_Goal of the exercise:_
Images in the data are to be skipped, while every line is restated exactly as written.

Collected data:
___
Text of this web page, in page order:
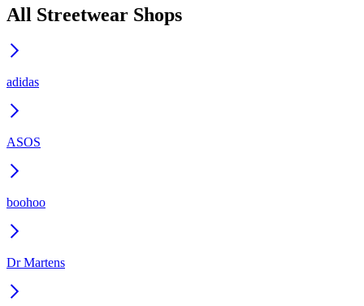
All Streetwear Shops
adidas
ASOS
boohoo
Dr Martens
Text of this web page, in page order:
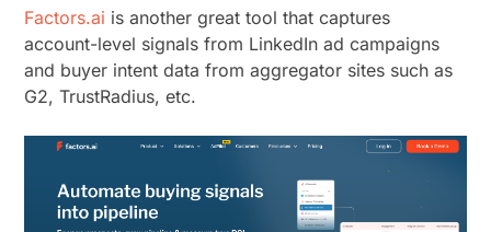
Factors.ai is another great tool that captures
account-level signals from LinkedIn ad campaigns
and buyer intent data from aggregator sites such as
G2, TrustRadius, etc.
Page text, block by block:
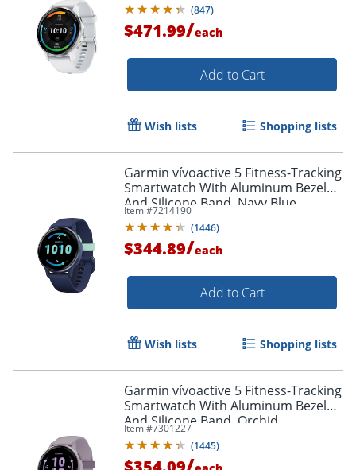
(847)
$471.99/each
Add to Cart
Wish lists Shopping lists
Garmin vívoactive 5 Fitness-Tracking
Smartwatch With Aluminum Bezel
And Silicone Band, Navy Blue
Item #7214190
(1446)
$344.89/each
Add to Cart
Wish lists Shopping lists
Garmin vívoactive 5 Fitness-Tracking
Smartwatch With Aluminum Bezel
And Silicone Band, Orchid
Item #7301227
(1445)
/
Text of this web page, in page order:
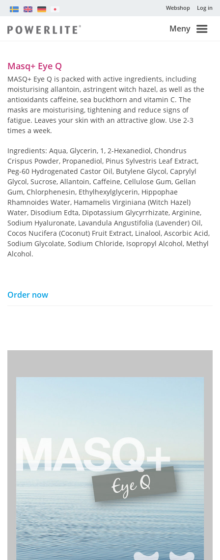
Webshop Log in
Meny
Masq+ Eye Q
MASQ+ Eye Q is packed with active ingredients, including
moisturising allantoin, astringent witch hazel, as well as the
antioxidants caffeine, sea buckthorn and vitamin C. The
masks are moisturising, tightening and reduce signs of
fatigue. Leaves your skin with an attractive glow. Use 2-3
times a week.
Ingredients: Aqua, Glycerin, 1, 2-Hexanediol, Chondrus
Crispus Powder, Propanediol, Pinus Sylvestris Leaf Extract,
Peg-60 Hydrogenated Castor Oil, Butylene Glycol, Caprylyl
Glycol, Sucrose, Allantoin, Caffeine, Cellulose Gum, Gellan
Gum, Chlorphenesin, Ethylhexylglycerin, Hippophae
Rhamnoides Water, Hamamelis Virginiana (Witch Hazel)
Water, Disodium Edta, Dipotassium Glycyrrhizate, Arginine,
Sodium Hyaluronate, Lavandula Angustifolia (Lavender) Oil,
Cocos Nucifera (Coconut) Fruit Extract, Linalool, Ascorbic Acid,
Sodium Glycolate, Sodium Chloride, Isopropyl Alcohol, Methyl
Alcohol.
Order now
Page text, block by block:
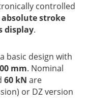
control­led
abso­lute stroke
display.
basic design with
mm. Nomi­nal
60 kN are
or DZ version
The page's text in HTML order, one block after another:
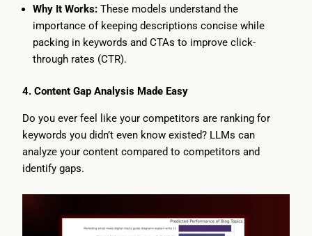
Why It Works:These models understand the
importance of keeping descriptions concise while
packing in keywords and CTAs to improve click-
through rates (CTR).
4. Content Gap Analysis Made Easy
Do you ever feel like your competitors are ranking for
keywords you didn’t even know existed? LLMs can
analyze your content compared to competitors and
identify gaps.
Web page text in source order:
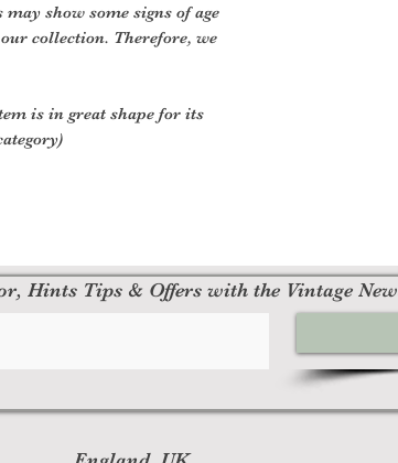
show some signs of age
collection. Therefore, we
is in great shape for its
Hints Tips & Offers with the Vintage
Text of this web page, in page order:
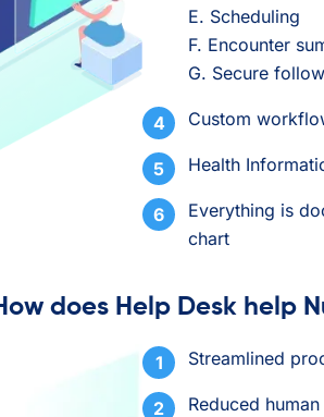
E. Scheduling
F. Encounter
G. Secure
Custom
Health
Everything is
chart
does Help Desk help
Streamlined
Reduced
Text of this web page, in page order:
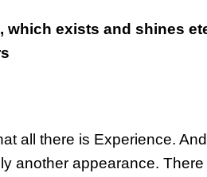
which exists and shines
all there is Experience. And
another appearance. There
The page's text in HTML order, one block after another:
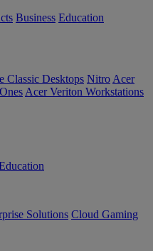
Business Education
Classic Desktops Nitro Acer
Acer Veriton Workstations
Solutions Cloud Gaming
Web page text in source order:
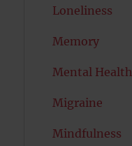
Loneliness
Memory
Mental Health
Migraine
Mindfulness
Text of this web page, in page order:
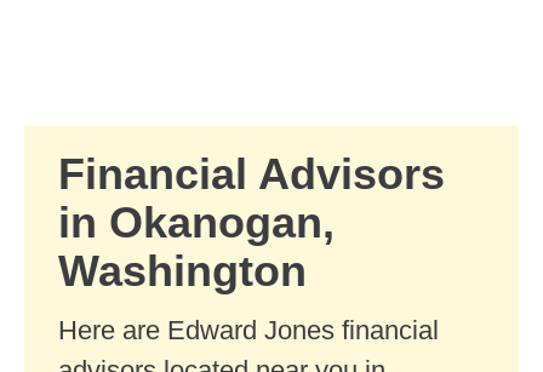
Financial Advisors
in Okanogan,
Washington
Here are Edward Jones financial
___
_Solution to this exercise:_
Text of this web page, in page order:
All Streetwear Shops
adidas
ASOS
boohoo
Dr Martens
Text of this web page, in page order:
Factors.ai is another great tool that captures
account-level signals from LinkedIn ad campaigns
and buyer intent data from aggregator sites such as
G2, TrustRadius, etc.
Page text, block by block:
(847)
$471.99/each
Add to Cart
Wish lists Shopping lists
Garmin vívoactive 5 Fitness-Tracking
Smartwatch With Aluminum Bezel
And Silicone Band, Navy Blue
Item #7214190
(1446)
$344.89/each
Add to Cart
Wish lists Shopping lists
Garmin vívoactive 5 Fitness-Tracking
Smartwatch With Aluminum Bezel
And Silicone Band, Orchid
Item #7301227
(1445)
/
Text of this web page, in page order:
Webshop Log in
Meny
Masq+ Eye Q
MASQ+ Eye Q is packed with active ingredients, including
moisturising allantoin, astringent witch hazel, as well as the
antioxidants caffeine, sea buckthorn and vitamin C. The
masks are moisturising, tightening and reduce signs of
fatigue. Leaves your skin with an attractive glow. Use 2-3
times a week.
Ingredients: Aqua, Glycerin, 1, 2-Hexanediol, Chondrus
Crispus Powder, Propanediol, Pinus Sylvestris Leaf Extract,
Peg-60 Hydrogenated Castor Oil, Butylene Glycol, Caprylyl
Glycol, Sucrose, Allantoin, Caffeine, Cellulose Gum, Gellan
Gum, Chlorphenesin, Ethylhexylglycerin, Hippophae
Rhamnoides Water, Hamamelis Virginiana (Witch Hazel)
Water, Disodium Edta, Dipotassium Glycyrrhizate, Arginine,
Sodium Hyaluronate, Lavandula Angustifolia (Lavender) Oil,
Cocos Nucifera (Coconut) Fruit Extract, Linalool, Ascorbic Acid,
Sodium Glycolate, Sodium Chloride, Isopropyl Alcohol, Methyl
Alcohol.
Order now
Page text, block by block:
control­led
abso­lute stroke
display.
basic design with
mm. Nomi­nal
60 kN are
or DZ version
The page's text in HTML order, one block after another:
Why It Works:These models understand the
importance of keeping descriptions concise while
packing in keywords and CTAs to improve click-
through rates (CTR).
4. Content Gap Analysis Made Easy
Do you ever feel like your competitors are ranking for
keywords you didn’t even know existed? LLMs can
analyze your content compared to competitors and
identify gaps.
Web page text in source order:
show some signs of age
collection. Therefore, we
is in great shape for its
Hints Tips & Offers with the Vintage
Text of this web page, in page order:
E. Scheduling
F. Encounter
G. Secure
Custom
Health
Everything is
chart
does Help Desk help
Streamlined
Reduced
Text of this web page, in page order:
which exists and shines
all there is Experience. And
another appearance. There
The page's text in HTML order, one block after another:
Business Education
Classic Desktops Nitro Acer
Acer Veriton Workstations
Solutions Cloud Gaming
Web page text in source order:
Loneliness
Memory
Mental Health
Migraine
Mindfulness
Text of this web page, in page order:
Financial Advisors
in Okanogan,
Washington
Here are Edward Jones financial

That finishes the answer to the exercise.